Mi esposo me mandó este artículo “5 Reasons Modern-Day Parenting Is in Crisis, According to a British Nanny‏”  donde  la autora, Emma Jenner, habla sobre los mayores problemas que enfrentan los padres hoy en día.  Varios puntos llamaron mi atención, en especial donde habla sobre los berrinches.  Dice que si el niño quiere hacer berrinche, que lo haga, pero que por ningún motivo se le conceda lo que pide solo para que deje de berrear, porque lo que el niño aprendería sería:  hago berrinche y así consigo lo que quiero.

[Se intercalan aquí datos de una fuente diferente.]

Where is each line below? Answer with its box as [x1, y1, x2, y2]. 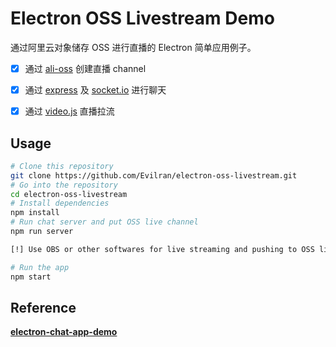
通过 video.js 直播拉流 [24, 105, 115, 117]
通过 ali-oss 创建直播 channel [24, 62, 147, 74]
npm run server [10, 227, 74, 237]
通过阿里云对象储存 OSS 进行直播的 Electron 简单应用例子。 [10, 41, 257, 53]
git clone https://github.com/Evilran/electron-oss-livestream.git [10, 170, 298, 181]
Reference [10, 299, 77, 316]
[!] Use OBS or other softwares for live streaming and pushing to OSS [10, 244, 315, 254]
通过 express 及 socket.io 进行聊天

Terminando de leer el artículo volteo a ver a mi personita favorita que para no variar se encontraba al lado mío.  Se había quitado su zapatito y lo estaba mordiendo de lo más tranquila.  Inmediatamente me lanzo sobre ella para quitarle el zapato explicándole que es algo sucio que no se mete a la boca,  claro está que no me  entendió nada, y estalla en llanto.  Como tenía el articulo fresquecito, me repetía a mí misma, “no cedas, tiene que saber que haciendo berrinche no gana nada”

Mientras veía sorprendida aquella dramática muestra de descontento, descubrí, al fondo de aquella boca completamente abierta, unas afiladas muelas que se asomaban entre sus encías.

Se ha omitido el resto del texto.